[[ PROVIDED DATA, beginning ]]
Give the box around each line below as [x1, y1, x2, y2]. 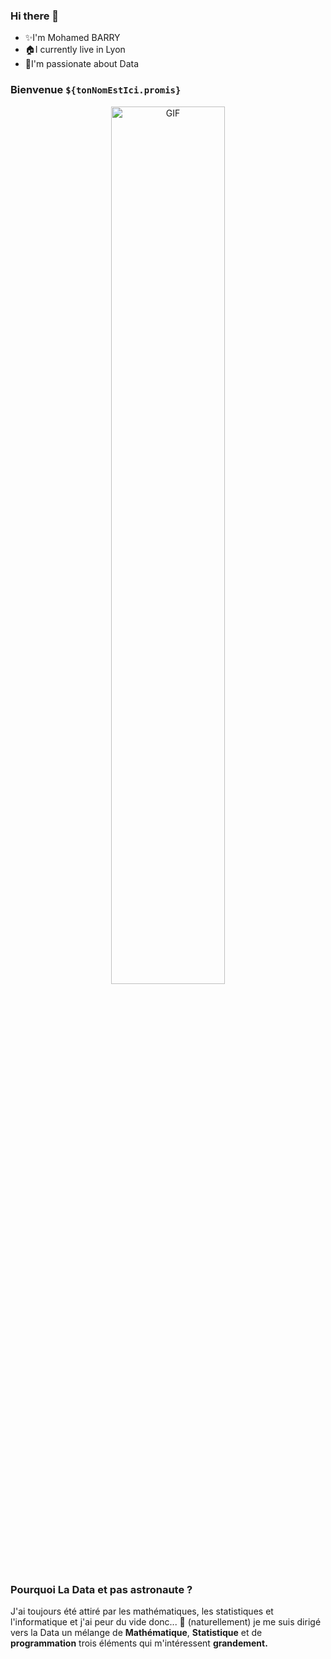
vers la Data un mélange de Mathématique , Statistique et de [10, 1626, 263, 1638]
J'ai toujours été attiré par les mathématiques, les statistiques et [10, 1605, 274, 1617]
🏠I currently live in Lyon [24, 44, 126, 56]
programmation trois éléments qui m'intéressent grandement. [10, 1637, 268, 1649]
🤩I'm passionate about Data [24, 58, 140, 70]
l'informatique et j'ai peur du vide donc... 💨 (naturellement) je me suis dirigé [10, 1615, 322, 1628]
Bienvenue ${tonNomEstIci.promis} [10, 83, 182, 97]
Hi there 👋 [10, 9, 60, 23]
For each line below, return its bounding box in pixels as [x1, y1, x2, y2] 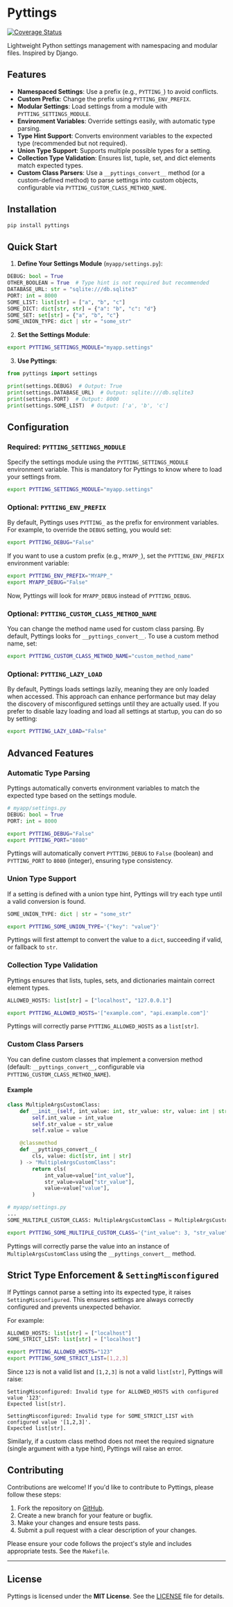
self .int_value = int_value [32, 1114, 113, 1121]
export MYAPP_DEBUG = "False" [7, 579, 89, 586]
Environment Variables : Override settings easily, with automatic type [17, 117, 216, 125]
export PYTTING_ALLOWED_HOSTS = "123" [7, 1349, 113, 1355]
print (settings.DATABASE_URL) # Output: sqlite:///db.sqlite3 [7, 389, 194, 396]
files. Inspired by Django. [7, 49, 78, 57]
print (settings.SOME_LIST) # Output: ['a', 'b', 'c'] [7, 402, 169, 409]
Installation [7, 204, 57, 215]
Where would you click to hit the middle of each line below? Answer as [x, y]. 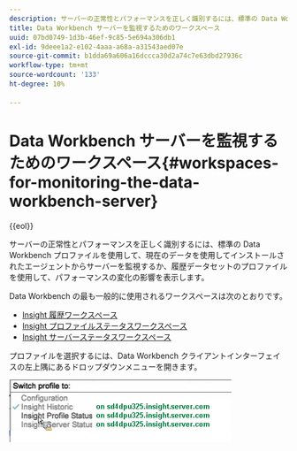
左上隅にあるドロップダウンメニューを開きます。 [113, 366]
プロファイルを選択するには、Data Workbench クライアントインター [133, 355]
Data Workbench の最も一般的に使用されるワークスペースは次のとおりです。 [148, 295]
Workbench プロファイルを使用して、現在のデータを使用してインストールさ [147, 255]
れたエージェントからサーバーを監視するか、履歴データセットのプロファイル [148, 266]
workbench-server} [84, 201]
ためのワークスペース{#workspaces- [144, 163]
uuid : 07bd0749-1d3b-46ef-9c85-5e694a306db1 [92, 37]
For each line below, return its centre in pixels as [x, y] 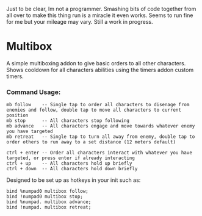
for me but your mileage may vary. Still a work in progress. [80, 22]
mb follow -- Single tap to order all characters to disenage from [98, 105]
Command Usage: [34, 92]
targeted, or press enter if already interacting [71, 158]
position [17, 115]
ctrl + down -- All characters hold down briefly [72, 169]
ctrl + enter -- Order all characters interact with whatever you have [99, 153]
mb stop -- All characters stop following [68, 121]
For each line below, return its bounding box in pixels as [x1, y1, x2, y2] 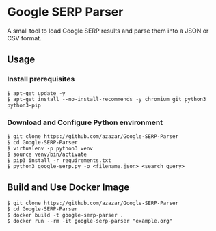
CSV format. [7, 33, 42, 42]
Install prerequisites [7, 74, 75, 84]
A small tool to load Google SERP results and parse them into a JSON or [7, 27, 209, 35]
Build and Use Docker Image [7, 182, 130, 193]
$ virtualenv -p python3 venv [7, 145, 94, 152]
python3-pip [7, 102, 41, 109]
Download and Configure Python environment [7, 118, 163, 127]
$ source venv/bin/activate [7, 151, 87, 158]
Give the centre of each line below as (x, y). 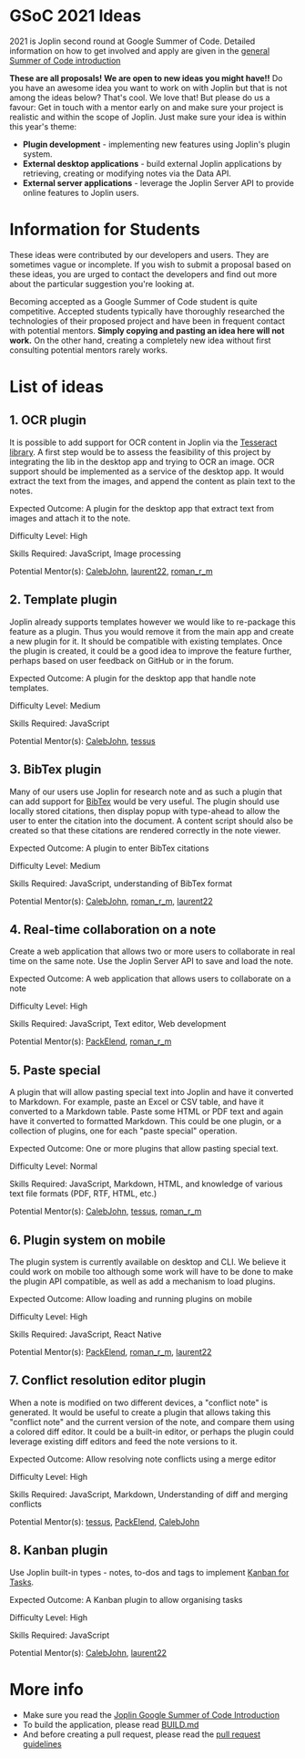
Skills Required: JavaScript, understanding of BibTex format (121, 883)
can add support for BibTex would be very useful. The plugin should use (145, 801)
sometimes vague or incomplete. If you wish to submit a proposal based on (150, 264)
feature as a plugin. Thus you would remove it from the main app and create (152, 631)
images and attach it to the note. (70, 518)
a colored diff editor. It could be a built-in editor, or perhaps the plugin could (152, 1432)
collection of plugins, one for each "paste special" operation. (123, 1131)
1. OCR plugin (48, 420)
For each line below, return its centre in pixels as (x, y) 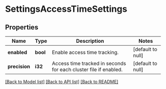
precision (19, 66)
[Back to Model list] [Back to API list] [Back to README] (62, 82)
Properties (22, 27)
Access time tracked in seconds (89, 63)
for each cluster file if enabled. (87, 70)
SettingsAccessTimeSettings (66, 9)
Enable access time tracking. (85, 52)
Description (90, 41)
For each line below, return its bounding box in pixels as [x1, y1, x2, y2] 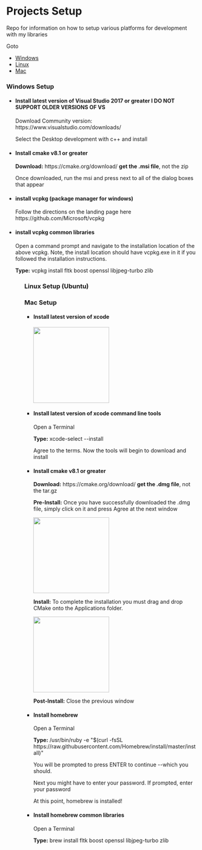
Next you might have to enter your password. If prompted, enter [33, 779, 193, 786]
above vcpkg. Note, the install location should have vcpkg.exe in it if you [15, 249, 196, 256]
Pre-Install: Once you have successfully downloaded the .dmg [33, 499, 190, 506]
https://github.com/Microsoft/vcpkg [15, 215, 105, 222]
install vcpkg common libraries [15, 229, 95, 236]
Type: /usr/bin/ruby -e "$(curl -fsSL [33, 737, 123, 744]
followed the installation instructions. [15, 255, 107, 262]
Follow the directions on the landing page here [15, 208, 132, 216]
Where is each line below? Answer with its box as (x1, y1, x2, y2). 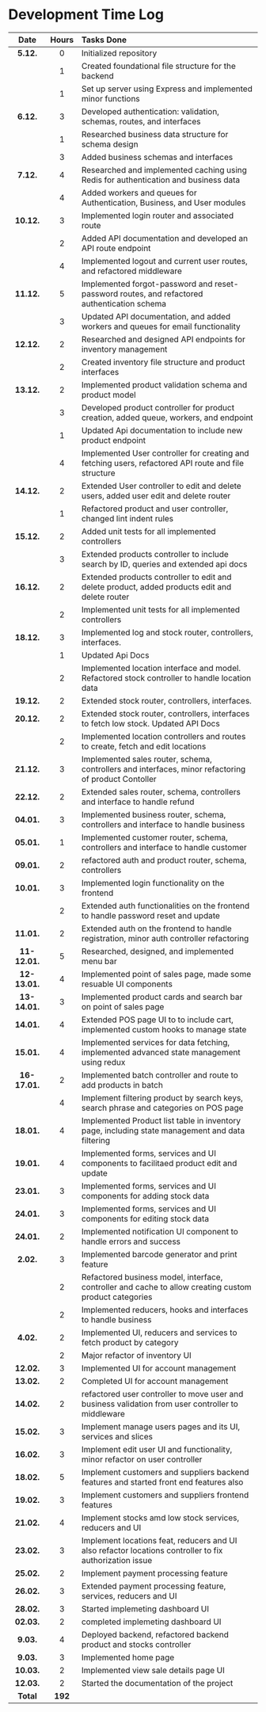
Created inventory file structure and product (81, 357, 245, 368)
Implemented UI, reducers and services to (81, 1327, 237, 1338)
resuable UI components (81, 978, 173, 989)
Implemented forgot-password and (81, 278, 213, 289)
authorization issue (81, 1554, 153, 1565)
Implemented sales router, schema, (81, 753, 212, 764)
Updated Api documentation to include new (81, 425, 243, 436)
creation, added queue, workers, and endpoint (81, 412, 253, 423)
[[ PROVIDED DATA, end ]]
## TASK PROMPT
Each line of the data above containing the string "venv" is to be copied.

## REPLY
$ virtualenv -p python3 venv [7, 145, 94, 152]
$ source venv/bin/activate [7, 151, 87, 158]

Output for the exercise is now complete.